Check that the /root/Traefik/config/acme.json file is not empty, if this is the case, check your DNS or make sure it is chmod 0600.

You can therefore normally access your Traefik dashboard via https://traefik.your_domain.tld. This dashboard contains information about entry points, routes, middlewares etc… in practice you will probably never go on this dashboard in fact.

Bounty Infrastructure Docker

Poc

This container uses PHP 7.4 as well as Apache. In fact, I use it to host my payloads files or for example a PHP file to exploit some SSRF (cf : Exploiting my first SSRF).

When the container starts, it will deliver the files that are in the /root/Poc/www/ directory. So if you want to add files or modify existing ones, this is where you should look. They will be directly available at the root of your domain https://poc.your_domain.tld

XSS-Catcher

This container allows me to have my own blind-XSS service, as the name of the title indicates, it’s XSS-Catcher.

This container takes a good ten minutes to start the first time, so be patient. Then, all you need to do is go to https://xss.your_domain.tld and log in with the admin / xss credentials to start using the service.

Bounty Infrastructure - XSS

Rengine

The container that gave me the most trouble, but also the one I needed the most …

I also made several modifications on my side to make it work via Traefik. The basic problem is that the container uses its own reverse proxy that initially manages SSL certificates, except that it doesn’t work on Firefox, so I modified the configuration of the Rengine Nginx container to work via Traefik.

Why keep a second reverse proxy would you tell me ? simply because without it you won’t have CSS / JS. I didn’t look too much but it seems that for example on the login, Rengine checks that you are authenticated before loading the static files, which is of course not the case, the Nginx reverse proxy makes sure to overload its files so that they are returned to you.

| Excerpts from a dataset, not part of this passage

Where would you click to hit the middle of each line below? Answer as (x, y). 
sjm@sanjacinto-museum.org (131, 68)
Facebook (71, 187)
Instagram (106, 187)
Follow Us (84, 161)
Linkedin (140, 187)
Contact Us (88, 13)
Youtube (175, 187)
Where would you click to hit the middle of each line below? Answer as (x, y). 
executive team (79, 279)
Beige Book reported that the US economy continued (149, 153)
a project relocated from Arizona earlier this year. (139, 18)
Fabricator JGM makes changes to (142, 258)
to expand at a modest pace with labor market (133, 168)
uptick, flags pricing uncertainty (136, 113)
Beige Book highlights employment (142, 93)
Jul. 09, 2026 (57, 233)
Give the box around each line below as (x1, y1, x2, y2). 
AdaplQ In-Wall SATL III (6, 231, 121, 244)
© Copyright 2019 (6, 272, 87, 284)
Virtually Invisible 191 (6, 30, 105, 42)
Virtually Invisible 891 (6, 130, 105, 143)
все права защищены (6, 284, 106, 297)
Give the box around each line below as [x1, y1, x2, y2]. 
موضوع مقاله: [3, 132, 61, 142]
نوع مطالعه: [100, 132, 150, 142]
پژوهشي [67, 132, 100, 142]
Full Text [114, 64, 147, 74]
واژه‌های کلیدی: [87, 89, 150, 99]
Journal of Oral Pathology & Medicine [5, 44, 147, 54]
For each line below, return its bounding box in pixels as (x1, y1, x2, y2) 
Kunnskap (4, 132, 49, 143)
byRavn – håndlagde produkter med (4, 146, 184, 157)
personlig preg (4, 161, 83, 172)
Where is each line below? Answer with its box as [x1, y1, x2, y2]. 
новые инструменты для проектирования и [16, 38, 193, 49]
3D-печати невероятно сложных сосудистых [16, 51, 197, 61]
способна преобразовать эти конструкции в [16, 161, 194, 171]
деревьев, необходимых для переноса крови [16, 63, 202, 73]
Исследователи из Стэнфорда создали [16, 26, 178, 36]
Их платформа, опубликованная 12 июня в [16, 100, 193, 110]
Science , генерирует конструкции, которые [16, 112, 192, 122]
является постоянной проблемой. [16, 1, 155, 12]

Rengine will be accessible via https://recon.your_domain.tld as long as you have entered your IP address correctly in Traefik/dynamic/middlewares.toml

Bounty Infrastructure Rengine

Webhook

Pretty handy if you don’t have access to burp collaborator or if you don’t want to use it. It can also make it easier to manage if you have several requests to make and it’s more ergnomic.

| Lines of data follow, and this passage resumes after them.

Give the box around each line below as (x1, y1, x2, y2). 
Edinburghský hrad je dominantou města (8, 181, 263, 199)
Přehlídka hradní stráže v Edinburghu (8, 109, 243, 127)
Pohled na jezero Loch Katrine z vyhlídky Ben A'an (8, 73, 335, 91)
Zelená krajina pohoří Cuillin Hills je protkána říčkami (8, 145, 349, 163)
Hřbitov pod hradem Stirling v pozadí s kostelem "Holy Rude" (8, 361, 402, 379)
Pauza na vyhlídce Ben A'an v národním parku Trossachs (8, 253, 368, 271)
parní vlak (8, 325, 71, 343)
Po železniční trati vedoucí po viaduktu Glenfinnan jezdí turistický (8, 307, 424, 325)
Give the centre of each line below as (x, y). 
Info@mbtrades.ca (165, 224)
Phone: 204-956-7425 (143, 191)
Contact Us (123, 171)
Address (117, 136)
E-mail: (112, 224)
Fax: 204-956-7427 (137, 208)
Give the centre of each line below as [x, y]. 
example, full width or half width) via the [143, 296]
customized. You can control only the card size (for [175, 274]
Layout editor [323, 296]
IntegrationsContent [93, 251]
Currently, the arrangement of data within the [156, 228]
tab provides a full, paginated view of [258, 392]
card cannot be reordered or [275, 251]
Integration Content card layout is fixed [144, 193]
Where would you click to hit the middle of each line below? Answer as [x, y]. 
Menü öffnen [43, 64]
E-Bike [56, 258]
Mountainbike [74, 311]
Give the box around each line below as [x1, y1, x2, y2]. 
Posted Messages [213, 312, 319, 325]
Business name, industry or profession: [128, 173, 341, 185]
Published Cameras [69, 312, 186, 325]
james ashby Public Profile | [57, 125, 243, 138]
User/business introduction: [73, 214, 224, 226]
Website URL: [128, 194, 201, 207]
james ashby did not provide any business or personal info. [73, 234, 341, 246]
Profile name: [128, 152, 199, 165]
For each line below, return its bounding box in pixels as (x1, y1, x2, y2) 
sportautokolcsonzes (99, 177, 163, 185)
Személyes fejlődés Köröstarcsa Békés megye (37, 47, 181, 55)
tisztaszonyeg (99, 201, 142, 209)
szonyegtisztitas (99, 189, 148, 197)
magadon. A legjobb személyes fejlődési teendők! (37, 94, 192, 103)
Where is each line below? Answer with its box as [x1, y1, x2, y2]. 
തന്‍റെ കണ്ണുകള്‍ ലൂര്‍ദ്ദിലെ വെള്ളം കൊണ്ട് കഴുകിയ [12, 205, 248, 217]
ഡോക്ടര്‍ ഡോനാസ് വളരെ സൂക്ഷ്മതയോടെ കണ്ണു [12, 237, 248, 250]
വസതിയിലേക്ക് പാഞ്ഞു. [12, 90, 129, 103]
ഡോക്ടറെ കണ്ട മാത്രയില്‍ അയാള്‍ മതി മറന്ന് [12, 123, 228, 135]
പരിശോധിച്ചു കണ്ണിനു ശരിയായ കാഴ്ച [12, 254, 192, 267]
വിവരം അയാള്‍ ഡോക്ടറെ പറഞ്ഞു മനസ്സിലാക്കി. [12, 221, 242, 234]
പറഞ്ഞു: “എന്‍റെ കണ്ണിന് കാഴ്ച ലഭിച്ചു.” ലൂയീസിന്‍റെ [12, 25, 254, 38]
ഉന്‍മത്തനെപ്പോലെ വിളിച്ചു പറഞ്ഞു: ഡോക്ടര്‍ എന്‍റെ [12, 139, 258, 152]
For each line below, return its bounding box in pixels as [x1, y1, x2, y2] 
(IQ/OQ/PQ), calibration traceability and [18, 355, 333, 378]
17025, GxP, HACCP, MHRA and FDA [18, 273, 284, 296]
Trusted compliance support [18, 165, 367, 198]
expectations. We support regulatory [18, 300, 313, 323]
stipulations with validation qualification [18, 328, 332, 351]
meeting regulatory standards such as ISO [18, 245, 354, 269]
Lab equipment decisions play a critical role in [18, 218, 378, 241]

Bounty Infrastructure - Webhook

Webhook will be accessible via https://webhook.your_domain.tld

Add a new container

In case you want to add a new container, here’s what you need to do.

Open the docker-compose.yml of your new service and add the following lines : (If needed, take the example of the containers we just installed :) )

networks: #If the line doesn't exist add the, otherwise add only the network
      - traefik-proxy
[...]
    #Don't forget to change {services} by your services name and {your_sub_domain.tld} by your subdomain.
    labels:
      - "traefik.enable=true"
      - "traefik.http.routers.{services}.rule=Host(`{your_sub_domain.tld}`)"
      - "traefik.http.routers.{services}.entrypoints=websecure"
      - "traefik.http.routers.{services}.tls.certresolver=letsencrypt"

[...]
#At the end of file
networks:
  {services}:
  traefik-global-proxy:
    external: true

In case your service exposes a port, for example via the port: 8000:8000 directive, you can remove the line, it’s managed by Traefik :) If you want to protect your container with IP protection like Rengine and Traefik, simply add the line - "traefik.http.routers.{services}.middlewares=ipwhitelist@file" in labels.

Backup & conclusion

I went from a Proxmox / LXC installation to a full Docker installation and this was not planned but it also makes my backups a lot easier.

I use a service like “Bucket S3” on Scaleway. And instead of backing up my LXC containers and sending them on my bucket (which is quite a lot of weight) I just have to send my docker-composites, configuration files and the files I want to back up.

This also facilitates restoration in the event of a complete crash. Rather than reinstalling a Proxmox and reimporting each LXC container, I just have to unroll the script that is at the beginning of this tutorial on a new server.